TO DO: From the listing below, restate word for word the lines from the line containing "and extrusion molding" down through the line containing "last to the finishing of the upper shoe.". Exclude pictures.

┄┄┄┄┄┄

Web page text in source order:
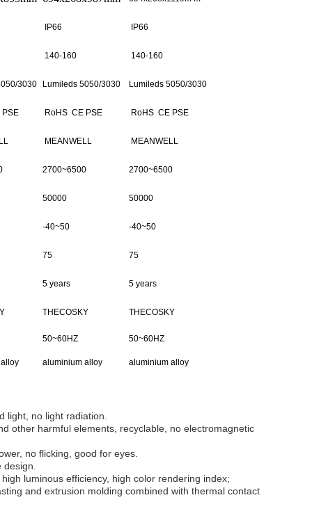
IP66 IP66
140-160 140-160
3030 Lumileds 5050/3030 Lumileds 5050/3030
RoHS CE PSE RoHS CE PSE
MEANWELL MEANWELL
2700~6500 2700~6500
50000 50000
-40~50 -40~50
75 75
5 years 5 years
THECOSKY THECOSKY
50~60HZ 50~60HZ
aluminium alloy aluminium alloy
light, no light radiation.
other harmful elements, recyclable, no electromagnetic
no flicking, good for eyes.
luminous efficiency, high color rendering index;
and extrusion molding combined with thermal contact
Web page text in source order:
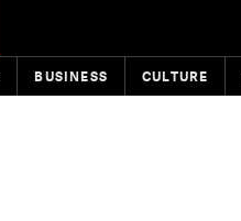
BUSINESS CULTURE
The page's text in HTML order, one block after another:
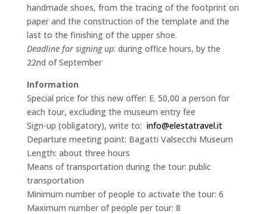
handmade shoes, from the tracing of the footprint on
paper and the construction of the template and the
last to the finishing of the upper shoe.
Deadline for signing up: during office hours, by the
22nd of September
Information
Special price for this new offer: E. 50,00 a person for
each tour, excluding the museum entry fee
Sign-up (obligatory), write to: info@elestatravel.it
Departure meeting point: Bagatti Valsecchi Museum
Length: about three hours
Means of transportation during the tour: public
transportation
Minimum number of people to activate the tour: 6
Maximum number of people per tour: 8
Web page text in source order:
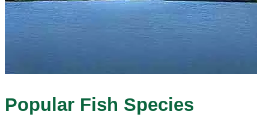
Popular Fish Species
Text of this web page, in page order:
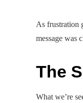
As frustration
message was
The
What we’re
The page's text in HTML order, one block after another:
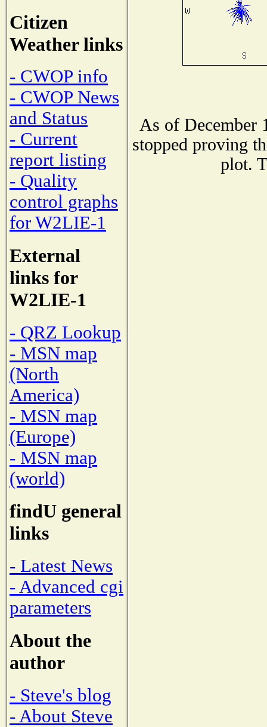
Citizen
Weather links
- CWOP info
- CWOP News
and Status
- Current
report listing
- Quality
control graphs
for W2LIE-1
External
links for
W2LIE-1
- QRZ Lookup
- MSN map
(North
America)
- MSN map
(Europe)
- MSN map
(world)
findU general
links
- Latest News
- Advanced cgi
parameters
About the
author
- Steve's blog
- About Steve
As of December
stopped proving
plot.
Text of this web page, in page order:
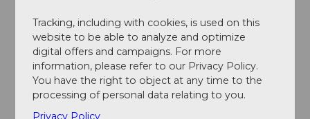
Nearby View on map
Event
Tracking, including with cookies, is used on this
website to be able to analyze and optimize
digital offers and campaigns. For more
information, please refer to our Privacy Policy.
You have the right to object at any time to the
processing of personal data relating to you.
Privacy Policy
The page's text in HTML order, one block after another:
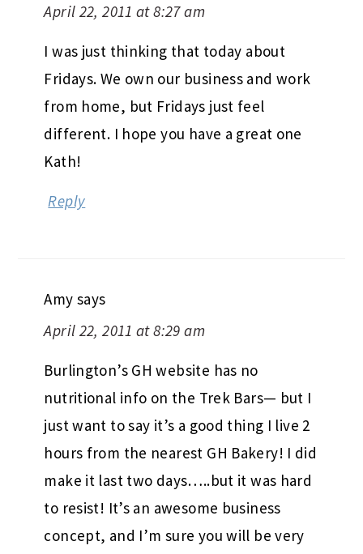
April 22, 2011 at 8:27 am
I was just thinking that today about
Fridays. We own our business and work
from home, but Fridays just feel
different. I hope you have a great one
Kath!
Reply
Amy says
April 22, 2011 at 8:29 am
Burlington’s GH website has no
nutritional info on the Trek Bars— but I
just want to say it’s a good thing I live 2
hours from the nearest GH Bakery! I did
make it last two days…..but it was hard
to resist! It’s an awesome business
concept, and I’m sure you will be very
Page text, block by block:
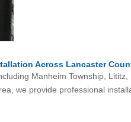
Across Lancaster
Manheim Township,
we provide professional
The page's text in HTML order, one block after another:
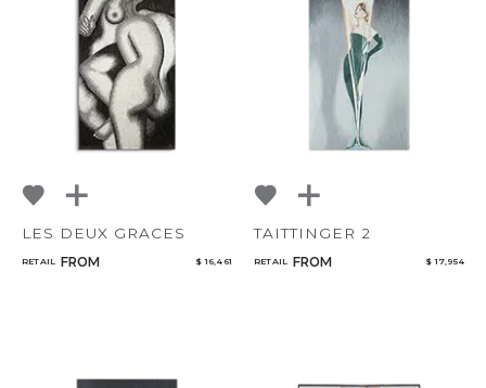
LES DEUX GRACES
RETAIL FROM $ 16,461
TAITTINGER 2
RETAIL FROM $ 17,954
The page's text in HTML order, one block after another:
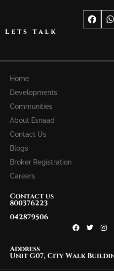
Lets talk
Home
Developments
Communities
About Esnaad
Contact Us
Blogs
Broker Registration
Careers
Contact us
800376223
042879506
Address
Unit G07, City Walk
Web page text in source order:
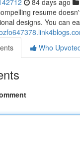
84 days ago
resume
designs. You can
Who
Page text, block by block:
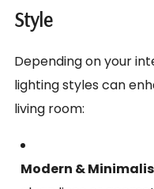
Style
Depending on your
lighting styles can
living room:
Modern &
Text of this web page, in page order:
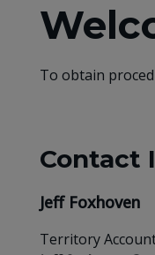
To obtain
Contact
Jeff Foxhoven
Territory
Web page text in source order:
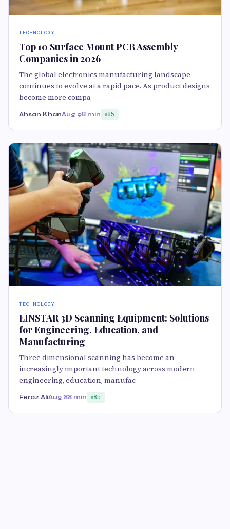
TECHNOLOGY
Top 10 Surface Mount PCB Assembly
Companies in 2026
The global electronics manufacturing landscape
continues to evolve at a rapid pace. As product designs
become more compa
Ahsan KhanAug 98 min 85
TECHNOLOGY
EINSTAR 3D Scanning Equipment: Solutions
for Engineering, Education, and
Manufacturing
Three dimensional scanning has become an
increasingly important technology across modern
engineering, education, manufac
Feroz AliAug 88 min 85
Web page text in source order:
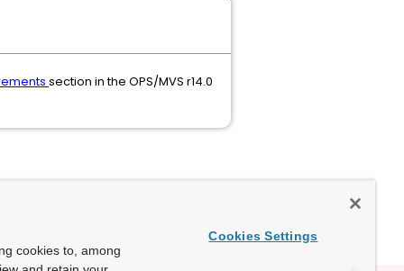
section in the OPS/MVS r14.0
cookies to, among
Cookies Settings
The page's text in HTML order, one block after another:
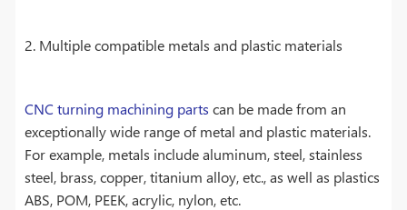
2. Multiple compatible metals and plastic materials
CNC turning machining parts can be made from an
exceptionally wide range of metal and plastic materials.
For example, metals include aluminum, steel, stainless
steel, brass, copper, titanium alloy, etc., as well as plastics
ABS, POM, PEEK, acrylic, nylon, etc.
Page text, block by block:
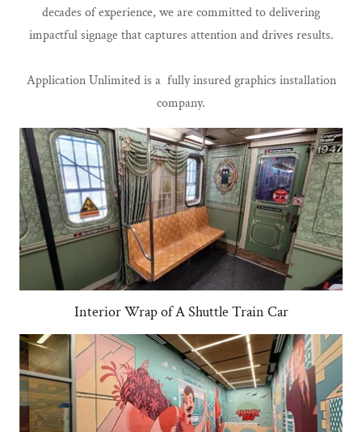
decades of experience, we are committed to delivering
impactful signage that captures attention and drives results.
Application Unlimited is a fully insured graphics installation
company.
Interior Wrap of A Shuttle Train Car
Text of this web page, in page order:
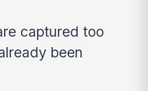
captured too
been
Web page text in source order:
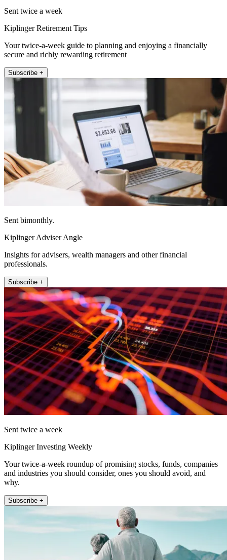
Sent twice a week
Kiplinger Retirement Tips
Your twice-a-week guide to planning and enjoying a financially
secure and richly rewarding retirement
Subscribe +
Sent bimonthly.
Kiplinger Adviser Angle
Insights for advisers, wealth managers and other financial
professionals.
Subscribe +
Sent twice a week
Kiplinger Investing Weekly
Your twice-a-week roundup of promising stocks, funds, companies
and industries you should consider, ones you should avoid, and
why.
Subscribe +
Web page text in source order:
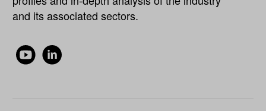
and its associated sectors.
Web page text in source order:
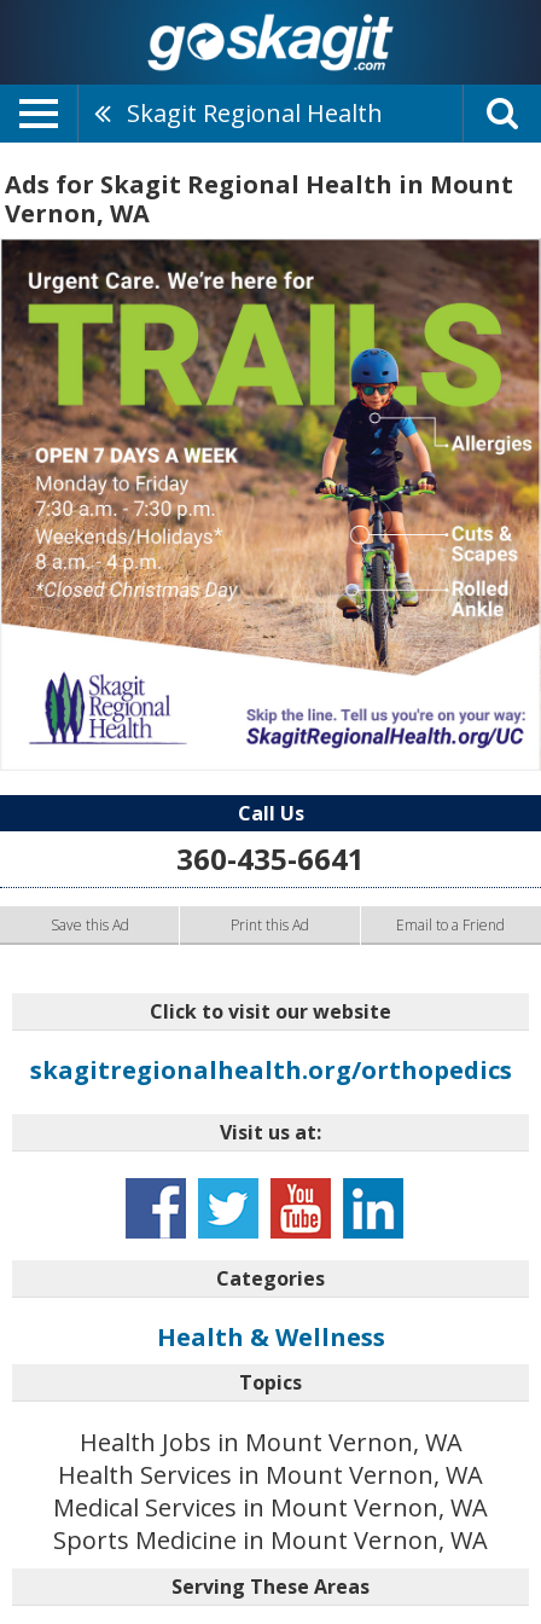
Skagit Regional Health
Ads for Skagit Regional Health in Mount
Vernon, WA
Call Us
360-435-6641
Save this Ad Print this Ad Email to a Friend
Click to visit our website
skagitregionalhealth.org/orthopedics
Visit us at:
Categories
Health & Wellness
Topics
Health Jobs in Mount Vernon, WA
Health Services in Mount Vernon, WA
Medical Services in Mount Vernon, WA
Sports Medicine in Mount Vernon, WA
Serving These Areas
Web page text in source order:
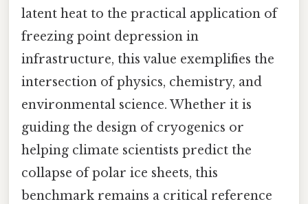
latent heat to the practical application of
freezing point depression in
infrastructure, this value exemplifies the
intersection of physics, chemistry, and
environmental science. Whether it is
guiding the design of cryogenics or
helping climate scientists predict the
collapse of polar ice sheets, this
benchmark remains a critical reference
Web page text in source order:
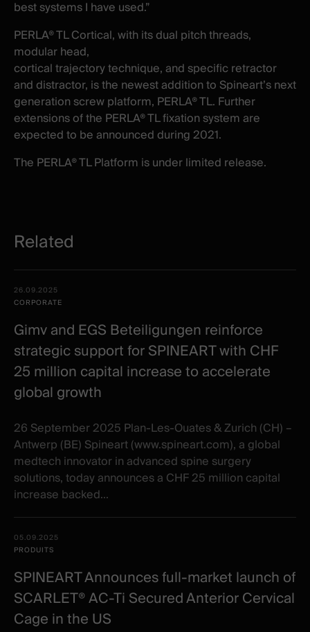
best systems I have used.”
PERLA® TL Cortical, with its dual pitch threads,
modular head,
corticaltrajectorytechnique, and specific retractor
and distractor, is the newest addition to Spineart’s next
generation screw platform, PERLA® TL. Further
extensions ofthe PERLA® TLfixation systemare
expected to be announced during 2021.
The PERLA® TL Platform is under limited release.
Related
items
Date -
Category
26.09.2025
CORPORATE
Gimv and EGS Beteiligungen reinforce
strategic support for SPINEART with CHF
25 million capital increase to accelerate
global growth
26 September 2025 Plan-Les-Ouates & Zurich (CH) –
Antwerp (BE) Spineart (www.spineart.com), a global
medtech innovator in advanced spine surgery
solutions, today announces a CHF 25 million capital
increase backed...
05.09.2025
PRODUITS
SPINEART Announces full-market launch of
SCARLET® AC-Ti Secured Anterior Cervical
Cage in the US
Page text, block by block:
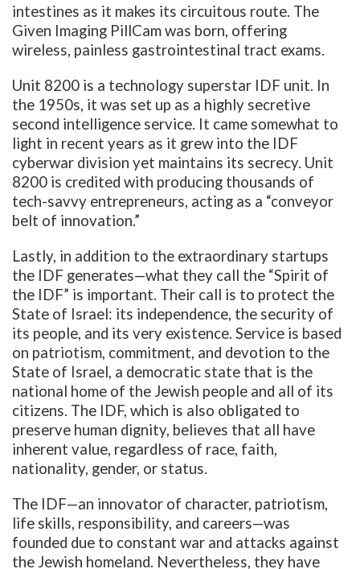
intestines as it makes its circuitous route. The
Given Imaging PillCam was born, offering
wireless, painless gastrointestinal tract exams.
Unit 8200 is a technology superstar IDF unit. In
the 1950s, it was set up as a highly secretive
second intelligence service. It came somewhat to
light in recent years as it grew into the IDF
cyberwar division yet maintains its secrecy. Unit
8200 is credited with producing thousands of
tech-savvy entrepreneurs, acting as a “conveyor
belt of innovation.”
Lastly, in addition to the extraordinary startups
the IDF generates—what they call the “Spirit of
the IDF” is important. Their call is to protect the
State of Israel: its independence, the security of
its people, and its very existence. Service is based
on patriotism, commitment, and devotion to the
State of Israel, a democratic state that is the
national home of the Jewish people and all of its
citizens. The IDF, which is also obligated to
preserve human dignity, believes that all have
inherent value, regardless of race, faith,
nationality, gender, or status.
The IDF—an innovator of character, patriotism,
life skills, responsibility, and careers—was
founded due to constant war and attacks against
the Jewish homeland. Nevertheless, they have
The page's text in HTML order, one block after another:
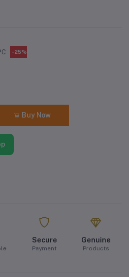
-25%
Buy Now
Secure
Payment
Genuine
Products
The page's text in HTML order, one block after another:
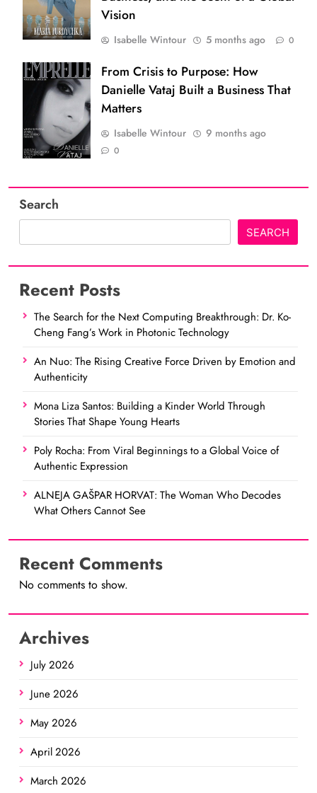
Vision
Isabelle Wintour 5 months ago 0
From Crisis to Purpose: How
Danielle Vataj Built a Business That
Matters
Isabelle Wintour 9 months ago
0
Search
SEARCH
Recent Posts
The Search for the Next Computing Breakthrough: Dr. Ko-
Cheng Fang’s Work in Photonic Technology
An Nuo: The Rising Creative Force Driven by Emotion and
Authenticity
Mona Liza Santos: Building a Kinder World Through
Stories That Shape Young Hearts
Poly Rocha: From Viral Beginnings to a Global Voice of
Authentic Expression
ALNEJA GAŠPAR HORVAT: The Woman Who Decodes
What Others Cannot See
Recent Comments
No comments to show.
Archives
July 2026
June 2026
May 2026
April 2026
March 2026
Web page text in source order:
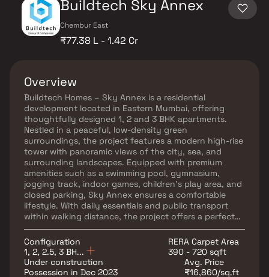
Buildtech Sky Annex
Chembur East
₹77.38 L - 1.42 Cr
Overview
Buildtech Homes – Sky Annex is a residential
development located in Eastern Mumbai, offering
thoughtfully designed 1, 2 and 3 BHK apartments.
Nestled in a peaceful, low-density green
surroundings, the project features a modern high-rise
tower with panoramic views of the city, sea, and
surrounding landscapes. Equipped with premium
amenities such as a swimming pool, gymnasium,
jogging track, indoor games, children’s play area, and
closed parking, Sky Annex ensures a comfortable
lifestyle. With daily essentials and public transport
within walking distance, the project offers a perfect
blend of connectivity, convenience, and serene living.
Configuration
1, 2, 2.5, 3 BH...
RERA Carpet Area
390 - 720 sqft
Under construction
Possession in Dec 2023
Avg. Price
₹16,860/sq.ft
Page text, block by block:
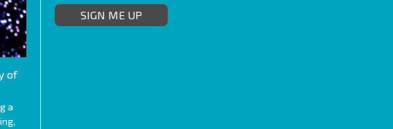
of
a
SIGN ME UP
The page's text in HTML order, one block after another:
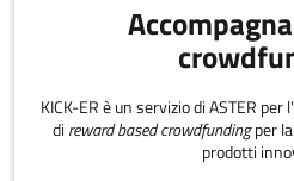
KICK-ER è un servizio di ASTER
di reward based crowdfundingper
prodotti
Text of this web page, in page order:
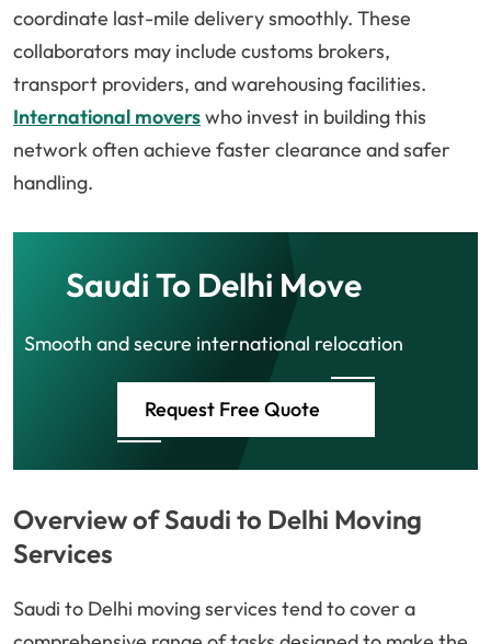
coordinate last-mile delivery smoothly. These
collaborators may include customs brokers,
transport providers, and warehousing facilities.
International moverswho invest in building this
network often achieve faster clearance and safer
handling.
Saudi To Delhi Move
Smooth and secure international relocation
Request Free Quote
Overview of Saudi to Delhi Moving
Services
Saudi to Delhi moving services tend to cover a
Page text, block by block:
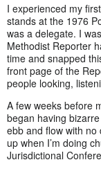
I experienced my
stands at the 1976
was a delegate. I
Methodist Reporter
time and snapped
front page of the
people looking,
A few weeks before
began having
ebb and flow with
up when I’m doing
Jurisdictional
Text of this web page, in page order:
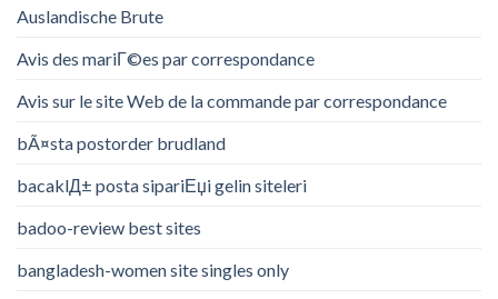
Auslandische Brute
Avis des mariГ©es par correspondance
Avis sur le site Web de la commande par correspondance
bÃ¤sta postorder brudland
bacaklД± posta sipariЕџi gelin siteleri
badoo-review best sites
bangladesh-women site singles only
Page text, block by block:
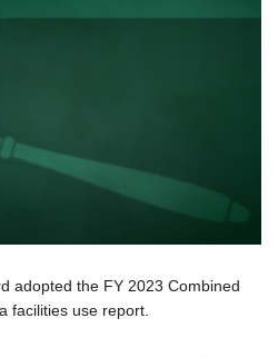
adopted the FY 2023 Combined
facilities use report.
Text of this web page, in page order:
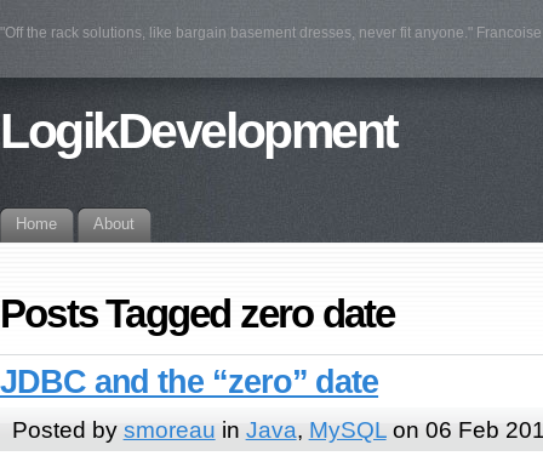
"Off the rack solutions, like bargain basement dresses, never fit anyone."
LogikDevelopment
Home About
Posts Tagged zero date
JDBC and the “zero” date
Posted by smoreau in Java, MySQLon 06 Feb
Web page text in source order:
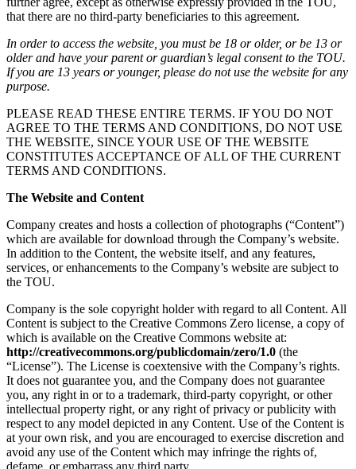
that there are no third-party beneficiaries to this agreement.
In order to access the website, you must be 18 or older, or be 13 or
older and have your parent or guardian’s legal consent to the TOU.
If you are 13 years or younger, please do not use the website for any
purpose.
PLEASE READ THESE ENTIRE TERMS. IF YOU DO NOT
AGREE TO THE TERMS AND CONDITIONS, DO NOT USE
THE WEBSITE, SINCE YOUR USE OF THE WEBSITE
CONSTITUTES ACCEPTANCE OF ALL OF THE CURRENT
TERMS AND CONDITIONS.
The Website and Content
Company creates and hosts a collection of photographs (“Content”)
which are available for download through the Company’s website.
In addition to the Content, the website itself, and any features,
services, or enhancements to the Company’s website are subject to
the TOU.
Company is the sole copyright holder with regard to all Content. All
Content is subject to the Creative Commons Zero license, a copy of
which is available on the Creative Commons website at:
http://creativecommons.org/publicdomain/zero/1.0 (the
“License”). The License is coextensive with the Company’s rights.
It does not guarantee you, and the Company does not guarantee
you, any right in or to a trademark, third-party copyright, or other
intellectual property right, or any right of privacy or publicity with
respect to any model depicted in any Content. Use of the Content is
at your own risk, and you are encouraged to exercise discretion and
avoid any use of the Content which may infringe the rights of,
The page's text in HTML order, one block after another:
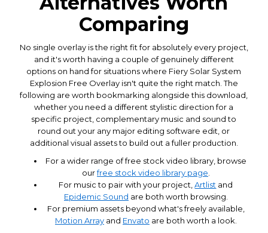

┄┄┄┄┄┄

TASK RESULT:
and extrusion molding combined with thermal contact
Web page text in source order:
BUSINESS CULTURE
The page's text in HTML order, one block after another:
handmade shoes, from the tracing of the footprint on
paper and the construction of the template and the
last to the finishing of the upper shoe.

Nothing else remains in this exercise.